L’intérêt tient dans l’implication de tous les instants du propre corps du cinéaste, arpenteur infatigable, qui marche sur les talons de ceux qu’il filme, dans la neige, dans la boue et l’espace déserté des usines. La caméra se perd dans les ruelles exiguës d’un quartier en sursis. La réalisation se soumet à l’aléatoire des déplacements des sujets filmés. Comme le soulignait François Bégaudeau, lors d’un passionnant débat avec Vincent Dieutre, « la mythologie de la discrétion », doxa du documentaire, s’efface ici. Le réalisateur ne se tient plus en retrait et s’implique complètement jusqu’à fumer, boire, avoir froid et courir avec les habitants. En somme, Wang Bing s’affranchit avec bonheur de tous les impératifs du documentaire, pour s’autoriser des licences enthousiasmantes.
Les décors se chargent d’une dimension mortifère (vu de haut et recouvert de neige, le quartier de l’Arc en Ciel ressemble à s’y méprendre à un cimetière). Parce que le cinéaste est présent à chaque instant, on pourrait parler d’un double travail d’accompagnement. Au sens le plus littéral du terme (sa simple présence), mais surtout en raison de sa démarche emplie de compassion et tournée vers la finitude (ou accompagner dans la mort). Wang Bing filme la mort au travail : celle avant tout du communisme. La fin de l’ère collectiviste n’annihile pas la solidarité entre les survivants de cette époque révolue.
Wang Bing enregistre la survie au quotidien. Tout fait l’objet d’un recyclage : de la charpente métallique d’une toiture, au câble d’acier, en passant par le bois pour se chauffer. Si la misère est présente, nul misérabilisme ici, mais bien le courage.
De 1999 à 2001, Wang Bing a filmé magistralement la chute d’un mythe politique, thème qui pourtant n’est pas évoqué frontalement. En imposant l’immédiateté physique de ses plans, le cinéaste parvient à rendre le corps/décor de ses sujets éminemment politiques.

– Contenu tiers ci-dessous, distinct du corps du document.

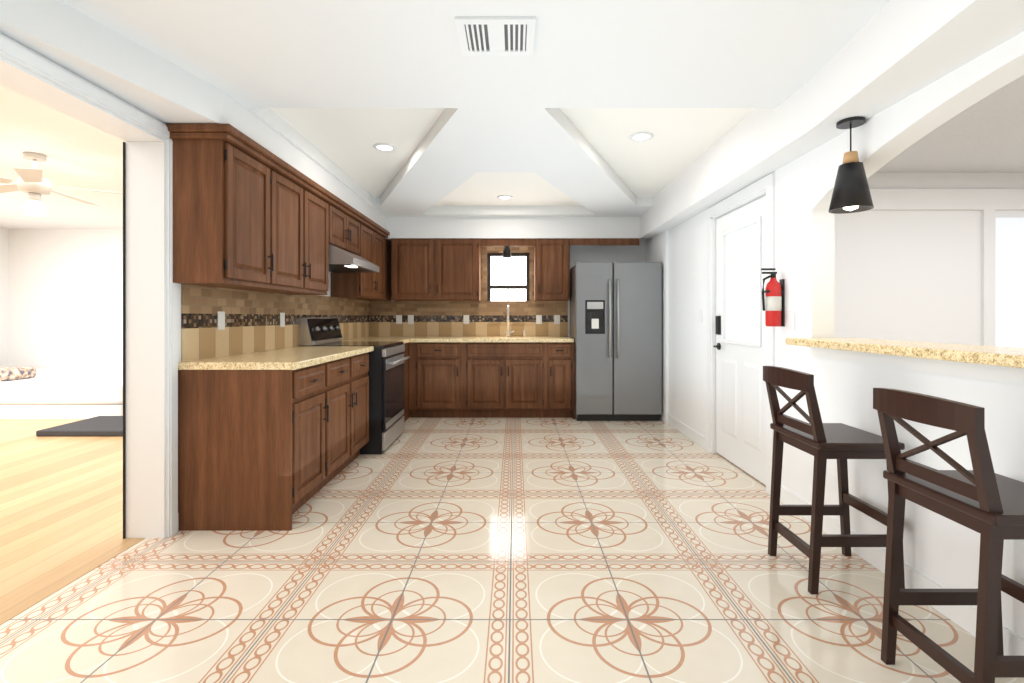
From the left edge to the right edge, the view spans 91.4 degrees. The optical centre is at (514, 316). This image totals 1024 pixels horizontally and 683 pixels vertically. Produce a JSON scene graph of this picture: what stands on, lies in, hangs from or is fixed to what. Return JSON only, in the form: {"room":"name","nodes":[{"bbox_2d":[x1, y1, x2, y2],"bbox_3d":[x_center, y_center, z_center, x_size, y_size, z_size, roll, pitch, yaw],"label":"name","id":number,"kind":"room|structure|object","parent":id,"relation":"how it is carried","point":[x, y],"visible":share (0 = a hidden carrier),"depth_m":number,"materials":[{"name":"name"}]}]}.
{"room":"kitchen","nodes":[
{"label":"kitchen","id":0,"kind":"room"},
{"bbox_2d":[0,228,7,366],"bbox_3d":[-7.650,-0.120,3.150,0.100,2.600,8.900,0,0,0],"label":"wall","id":1,"kind":"structure","parent":0,"point":[3,232],"depth_m":7.43,"materials":[{"name":"white paint"}]},
{"bbox_2d":[0,85,125,228],"bbox_3d":[-4.830,-1.370,3.150,5.540,0.100,8.700,0,0,0],"label":"ceiling","id":2,"kind":"structure","parent":0,"point":[79,154],"depth_m":4.33,"materials":[{"name":"white paint"}]},
{"bbox_2d":[0,152,122,215],"bbox_3d":[-3.911,-1.070,4.090,1.297,0.500,1.268,0,0,0],"label":"ceiling fan","id":3,"kind":"object","parent":2,"relation":"hanging from","point":[33,184],"visible":1,"depth_m":4.02,"materials":[{"name":"beige"}]},
{"bbox_2d":[8,229,122,367],"bbox_3d":[-4.725,-0.120,7.550,5.710,2.600,0.100,0,0,0],"label":"wall","id":4,"kind":"structure","parent":0,"point":[61,298],"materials":[{"name":"white paint"}]},
{"bbox_2d":[0,419,144,624],"bbox_3d":[-4.785,1.209,3.150,5.630,0.062,8.700,0,0,0],"label":"floor","id":5,"kind":"structure","parent":0,"point":[61,512],"depth_m":3.06,"materials":[{"name":"beige wood"}]},
{"bbox_2d":[0,367,122,418],"bbox_3d":[-5.870,0.900,6.605,2.660,0.560,1.690,0,0,0],"label":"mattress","id":6,"kind":"object","parent":5,"relation":"on","point":[53,393],"visible":0.77,"depth_m":5.78,"materials":[{"name":"white fabric"}]},
{"bbox_2d":[36,416,122,435],"bbox_3d":[-4.290,1.149,5.300,0.860,0.057,0.760,0,0,0],"label":"floor mat","id":7,"kind":"object","parent":5,"relation":"on","point":[104,426],"visible":0.67,"depth_m":5.02,"materials":[{"name":"grey"}]},
{"bbox_2d":[0,32,330,361],"bbox_3d":[-1.965,-0.120,2.455,0.190,2.600,8.170,0,0,0],"label":"wall","id":8,"kind":"structure","parent":0,"point":[179,285],"depth_m":2.78,"materials":[{"name":"white paint"}]},
{"bbox_2d":[218,311,224,329],"bbox_3d":[-1.855,0.022,3.158,0.005,0.115,0.075,0,0,0],"label":"outlet","id":9,"kind":"object","parent":8,"relation":"attached to","point":[221,320],"depth_m":3.16,"materials":[{"name":"white plastic"}]},
{"bbox_2d":[169,131,280,286],"bbox_3d":[-1.716,-0.598,2.990,0.303,0.784,0.580,0,0,0],"label":"upper cabinet","id":10,"kind":"object","parent":8,"relation":"attached to","point":[249,214],"depth_m":2.72,"materials":[{"name":"brown wood"}]},
{"bbox_2d":[181,284,368,361],"bbox_3d":[-1.865,0.023,4.605,0.012,0.455,3.610,0,0,0],"label":"backsplash","id":11,"kind":"structure","parent":8,"relation":"attached to","point":[252,321],"depth_m":3.51,"materials":[{"name":"beige tile"}]},
{"bbox_2d":[280,313,284,326],"bbox_3d":[-1.855,0.022,3.988,0.005,0.115,0.075,0,0,0],"label":"outlet","id":12,"kind":"object","parent":8,"relation":"attached to","point":[282,315],"depth_m":3.98,"materials":[{"name":"white plastic"}]},
{"bbox_2d":[237,167,332,294],"bbox_3d":[-1.716,-0.598,3.680,0.303,0.784,1.070,0,0,0],"label":"upper cabinet","id":13,"kind":"object","parent":8,"relation":"attached to","point":[306,212],"depth_m":3.72,"materials":[{"name":"brown wood"}]},
{"bbox_2d":[333,199,360,256],"bbox_3d":[-1.716,-0.805,4.640,0.303,0.369,0.850,0,0,0],"label":"upper cabinet","id":14,"kind":"object","parent":8,"relation":"attached to","point":[346,225],"depth_m":4.62,"materials":[{"name":"brown wood"}]},
{"bbox_2d":[329,244,378,272],"bbox_3d":[-1.619,-0.526,4.643,0.497,0.177,0.825,0,0,0],"label":"range hood","id":15,"kind":"object","parent":14,"relation":"attached to","point":[342,261],"visible":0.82,"depth_m":4.40,"materials":[{"name":"silver metal"}]},
{"bbox_2d":[331,219,384,300],"bbox_3d":[-1.716,-0.598,5.533,0.303,0.784,0.935,0,0,0],"label":"upper cabinet","id":16,"kind":"object","parent":8,"relation":"attached to","point":[359,286],"depth_m":5.34,"materials":[{"name":"brown wood"}]},
{"bbox_2d":[385,235,390,300],"bbox_3d":[-1.716,-0.598,6.176,0.303,0.784,0.461,0,0,0],"label":"upper cabinet","id":17,"kind":"object","parent":8,"relation":"attached to","point":[387,243],"depth_m":6.22,"materials":[{"name":"brown wood"}]},
{"bbox_2d":[59,0,888,216],"bbox_3d":[-0.110,-1.330,2.455,3.900,0.220,8.170,0,0,0],"label":"ceiling","id":18,"kind":"structure","parent":0,"point":[338,89],"depth_m":2.61,"materials":[{"name":"white paint"}]},
{"bbox_2d":[373,143,395,151],"bbox_3d":[-1.010,-1.315,3.880,0.170,0.010,0.170,0,0,0],"label":"recessed light","id":19,"kind":"object","parent":18,"relation":"in","point":[386,147],"visible":0.98,"depth_m":3.88,"materials":[{"name":"white"}]},
{"bbox_2d":[455,17,535,55],"bbox_3d":[-0.080,-1.214,2.170,0.330,0.012,0.280,0,0,0],"label":"ceiling vent","id":20,"kind":"object","parent":18,"relation":"in","point":[496,36],"visible":0.98,"depth_m":2.15,"materials":[{"name":"white metal"}]},
{"bbox_2d":[497,195,512,199],"bbox_3d":[-0.110,-1.315,5.500,0.170,0.010,0.170,0,0,0],"label":"recessed light","id":21,"kind":"object","parent":18,"relation":"in","point":[505,197],"visible":0.98,"depth_m":5.49,"materials":[{"name":"white"}]},
{"bbox_2d":[0,0,1023,240],"bbox_3d":[-0.080,-1.090,2.455,3.580,0.260,7.910,0,0,0],"label":"beams","id":22,"kind":"structure","parent":18,"relation":"attached to","point":[889,53],"depth_m":2.35,"materials":[{"name":"white paint"}]},
{"bbox_2d":[503,246,510,257],"bbox_3d":[-0.100,-0.850,6.200,0.110,0.219,0.110,0,0,0],"label":"pendant","id":23,"kind":"object","parent":22,"relation":"hanging from","point":[506,252],"visible":0.6,"depth_m":6.16,"materials":[{"name":"black metal"}]},
{"bbox_2d":[828,116,873,213],"bbox_3d":[1.645,-0.740,2.450,0.186,0.440,0.186,0,0,0],"label":"pendant light","id":24,"kind":"object","parent":22,"relation":"hanging from","point":[851,192],"visible":0.98,"depth_m":2.41,"materials":[{"name":"black metal"}]},
{"bbox_2d":[629,132,652,140],"bbox_3d":[0.920,-1.315,3.650,0.170,0.010,0.170,0,0,0],"label":"recessed light","id":25,"kind":"object","parent":18,"relation":"in","point":[641,136],"visible":0.98,"depth_m":3.64,"materials":[{"name":"white"}]},
{"bbox_2d":[0,417,1023,682],"bbox_3d":[-0.065,1.210,2.455,3.810,0.060,8.170,0,0,0],"label":"floor","id":26,"kind":"structure","parent":0,"point":[514,551],"depth_m":2.17,"materials":[{"name":"beige tile"}]},
{"bbox_2d":[178,352,368,530],"bbox_3d":[-1.535,0.737,3.522,0.666,0.887,1.521,0,0,0],"label":"base cabinet","id":27,"kind":"object","parent":26,"relation":"on","point":[266,450],"visible":1,"depth_m":2.76,"materials":[{"name":"brown wood"}]},
{"bbox_2d":[178,346,373,369],"bbox_3d":[-1.538,0.271,3.519,0.658,0.042,1.534,0,0,0],"label":"countertop","id":28,"kind":"structure","parent":27,"relation":"on","point":[294,358],"depth_m":3.01,"materials":[{"name":"beige stone"}]},
{"bbox_2d":[299,317,409,453],"bbox_3d":[-1.460,0.593,4.671,0.814,1.175,0.762,0,0,0],"label":"range oven","id":29,"kind":"object","parent":26,"relation":"on","point":[386,391],"visible":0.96,"depth_m":4.37,"materials":[{"name":"black metal"}]},
{"bbox_2d":[403,343,406,421],"bbox_3d":[-1.554,0.737,5.420,0.628,0.887,0.720,0,0,0],"label":"base cabinet","id":30,"kind":"object","parent":26,"relation":"on","point":[405,352],"depth_m":5.66,"materials":[{"name":"brown wood"}]},
{"bbox_2d":[343,337,409,343],"bbox_3d":[-1.538,0.271,5.389,0.660,0.042,0.666,0,0,0],"label":"countertop","id":31,"kind":"structure","parent":30,"relation":"on","point":[405,339],"depth_m":5.56,"materials":[{"name":"beige stone"}]},
{"bbox_2d":[407,342,546,418],"bbox_3d":[-0.590,0.737,6.079,2.556,0.887,0.658,0,0,0],"label":"base cabinet","id":32,"kind":"object","parent":26,"relation":"on","point":[489,379],"depth_m":5.78,"materials":[{"name":"brown wood"}]},
{"bbox_2d":[410,337,573,341],"bbox_3d":[-0.595,0.271,6.059,2.547,0.042,0.674,0,0,0],"label":"countertop","id":33,"kind":"structure","parent":32,"relation":"on","point":[412,339],"depth_m":5.75,"materials":[{"name":"beige stone"}]},
{"bbox_2d":[506,305,524,336],"bbox_3d":[0.009,0.050,6.169,0.236,0.398,0.210,0,0,0],"label":"sink faucet","id":34,"kind":"object","parent":33,"relation":"on","point":[508,332],"visible":0.98,"depth_m":6.23,"materials":[{"name":"silver metal"}]},
{"bbox_2d":[547,342,574,418],"bbox_3d":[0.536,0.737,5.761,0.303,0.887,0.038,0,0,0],"label":"base cabinet","id":35,"kind":"object","parent":26,"relation":"on","point":[560,355],"depth_m":5.78,"materials":[{"name":"brown wood"}]},
{"bbox_2d":[570,262,661,420],"bbox_3d":[1.170,0.280,5.968,0.970,1.800,0.823,0,0,0],"label":"fridge","id":36,"kind":"object","parent":26,"relation":"on","point":[616,321],"visible":1,"depth_m":5.62,"materials":[{"name":"grey metal"}]},
{"bbox_2d":[763,366,904,593],"bbox_3d":[1.435,0.707,2.310,0.450,0.947,0.410,0,0,0],"label":"stool","id":37,"kind":"object","parent":26,"relation":"on","point":[820,441],"visible":0.94,"depth_m":2.22,"materials":[{"name":"brown wood"}]},
{"bbox_2d":[873,388,1023,682],"bbox_3d":[1.435,0.707,1.540,0.450,0.947,0.410,0,0,0],"label":"stool","id":38,"kind":"object","parent":26,"relation":"on","point":[984,499],"visible":1,"depth_m":1.49,"materials":[{"name":"brown wood"}]},
{"bbox_2d":[385,238,643,336],"bbox_3d":[-0.080,-0.120,6.475,3.540,2.600,0.130,0,0,0],"label":"wall","id":39,"kind":"structure","parent":0,"point":[578,253],"depth_m":6.41,"materials":[{"name":"white paint"}]},
{"bbox_2d":[396,315,401,323],"bbox_3d":[-1.482,0.033,6.395,0.075,0.115,0.006,0,0,0],"label":"outlet","id":40,"kind":"object","parent":39,"relation":"attached to","point":[398,317],"depth_m":6.39,"materials":[{"name":"white plastic"}]},
{"bbox_2d":[408,315,413,323],"bbox_3d":[-1.332,0.033,6.395,0.075,0.115,0.006,0,0,0],"label":"outlet","id":41,"kind":"object","parent":39,"relation":"attached to","point":[410,317],"depth_m":6.39,"materials":[{"name":"white plastic"}]},
{"bbox_2d":[391,239,482,300],"bbox_3d":[-0.975,-0.581,6.249,1.080,0.752,0.318,0,0,0],"label":"upper cabinet","id":42,"kind":"object","parent":39,"relation":"attached to","point":[435,269],"depth_m":6.09,"materials":[{"name":"brown wood"}]},
{"bbox_2d":[463,315,468,323],"bbox_3d":[-0.623,0.033,6.395,0.075,0.115,0.006,0,0,0],"label":"outlet","id":43,"kind":"object","parent":39,"relation":"attached to","point":[465,317],"depth_m":6.39,"materials":[{"name":"white plastic"}]},
{"bbox_2d":[369,246,567,336],"bbox_3d":[-0.583,-0.355,6.405,2.515,1.210,0.050,0,0,0],"label":"backsplash","id":44,"kind":"structure","parent":39,"relation":"attached to","point":[431,318],"depth_m":6.40,"materials":[{"name":"beige tile"}]},
{"bbox_2d":[487,252,529,300],"bbox_3d":[-0.085,-0.385,6.452,0.550,0.890,0.085,0,0,0],"label":"kitchen window","id":45,"kind":"structure","parent":39,"relation":"in","point":[508,279],"depth_m":6.49,"materials":[{"name":"glass"}]},
{"bbox_2d":[536,315,541,323],"bbox_3d":[0.308,0.033,6.395,0.075,0.115,0.006,0,0,0],"label":"outlet","id":46,"kind":"object","parent":39,"relation":"attached to","point":[538,317],"depth_m":6.39,"materials":[{"name":"white plastic"}]},
{"bbox_2d":[531,238,570,300],"bbox_3d":[0.459,-0.581,6.249,0.427,0.752,0.318,0,0,0],"label":"upper cabinet","id":47,"kind":"object","parent":39,"relation":"attached to","point":[551,256],"depth_m":6.09,"materials":[{"name":"brown wood"}]},
{"bbox_2d":[554,315,559,323],"bbox_3d":[0.537,0.033,6.395,0.075,0.115,0.006,0,0,0],"label":"outlet","id":48,"kind":"object","parent":39,"relation":"attached to","point":[556,317],"depth_m":6.39,"materials":[{"name":"white plastic"}]},
{"bbox_2d":[644,32,1023,637],"bbox_3d":[1.757,-0.120,2.455,0.165,2.600,8.170,0,0,0],"label":"wall","id":49,"kind":"structure","parent":0,"point":[942,550],"depth_m":2.53,"materials":[{"name":"white paint"}]},
{"bbox_2d":[713,195,765,484],"bbox_3d":[1.738,0.161,3.854,0.095,2.015,0.942,0,0,0],"label":"entry door","id":50,"kind":"structure","parent":49,"relation":"in","point":[740,345],"depth_m":3.85,"materials":[{"name":"white wood"}]},
{"bbox_2d":[761,268,784,326],"bbox_3d":[1.641,-0.125,3.190,0.136,0.370,0.094,0,0,0],"label":"fire extinguisher","id":51,"kind":"object","parent":49,"relation":"attached to","point":[773,303],"visible":1,"depth_m":3.16,"materials":[{"name":"red metal"}]},
{"bbox_2d":[788,311,794,329],"bbox_3d":[1.707,0.022,3.085,0.005,0.115,0.070,0,0,0],"label":"outlet","id":52,"kind":"object","parent":49,"relation":"attached to","point":[791,314],"depth_m":3.08,"materials":[{"name":"white plastic"}]},
{"bbox_2d":[786,338,1023,368],"bbox_3d":[1.745,0.138,1.490,0.390,0.040,2.756,0,0,0],"label":"countertop","id":53,"kind":"structure","parent":49,"relation":"on","point":[1012,357],"depth_m":1.96,"materials":[{"name":"beige stone"}]},
{"bbox_2d":[834,173,1023,347],"bbox_3d":[3.770,-0.120,1.400,3.860,2.600,6.200,0,0,0],"label":"wall","id":54,"kind":"structure","parent":0,"point":[930,257],"depth_m":4.40,"materials":[{"name":"white paint"}]},
{"bbox_2d":[0,34,1023,655],"bbox_3d":[-0.121,0.080,2.030,3.922,2.200,7.060,0,0,0],"label":"trim","id":55,"kind":"structure","parent":54,"relation":"attached to","point":[150,398],"depth_m":2.67,"materials":[{"name":"white"}]},
{"bbox_2d":[875,75,1023,172],"bbox_3d":[3.720,-1.320,1.400,3.760,0.100,6.000,0,0,0],"label":"ceiling","id":56,"kind":"structure","parent":0,"point":[985,135],"depth_m":3.66,"materials":[{"name":"white paint"}]}
]}

Cette œuvre est visible dans une salle à Paris. Dieutre racontait qu’il avait vu le film projeté dans son intégralité à Lisbonne. Neuf heures pendant lesquelles il entrait et sortait pour aller fumer des cigarettes ou boire un coup. Preuve que, A L’Ouest des Rails, documentaire non narratif, mû par une incroyable liberté, autorise le spectateur à exercer la sienne, par ricochets. Wang Bing ou l’art de faire société.
Sandrine Marques




Le 3/07/2004 à 15:16
aaaaaaaaaaaaaaaaaaaarrrrrrrrrrrrrrrrrrrgh
Le 3/07/2004 à 15:19
Que signifie ce “arrrgh” étouffé ? Râle d’agonie ou d’extase, cher JMF (JM Frodon ? I presume) ?
Le 3/07/2004 à 15:21
jmf = Jean-Michel Farre ? Parce que si c’est le cas, je dirais que c’est pas très décent d’étaler ses frasques conjugales et extra-conjugales avec Isabelle Radjani et Anne Paréault…
Le 3/07/2004 à 15:46
Merci jmf (qui que tu sois) tu me rassures, je pensais être la seule inculte dans le language cinématographique !!
Le 5/07/2004 à 23:15
J’ai vu le film dans son intégralité et sous-titré en anglais. Autant dire que j’étais en sortant épuisé ! Néanmoins, je l’ai trouvé très impressionnant. Je suis d’accord avec ce que tu en dis et je fus pour ma part sensible à la manière dont, avec sa caméra mais aussi avec le train (qu’il était obligé de prendre tous les matins tant l’espace qu’il souhaitait couvrir était immense), Wang Bing dessine une géographie, industrielle et humaine… Il semblerait que le cinéaste prépare un nouveau projet tout aussi voire plus long…
Le 6/07/2004 à 15:59
Tu as toute mon admiration, Willy.
Au bout de 5 heures, entrecoupées de débats, j’étais morte, moi aussi ! Cette inscription dans la durée me paraît pertinente : temps et mémoire sont liées intimement dans ec projet monumental.
Ce qui est étonnant c’est que Wang Bing prépare en effet un nouveau film de fiction, et sur une trame classique ! Ce réalisateur est décidément très surprenant.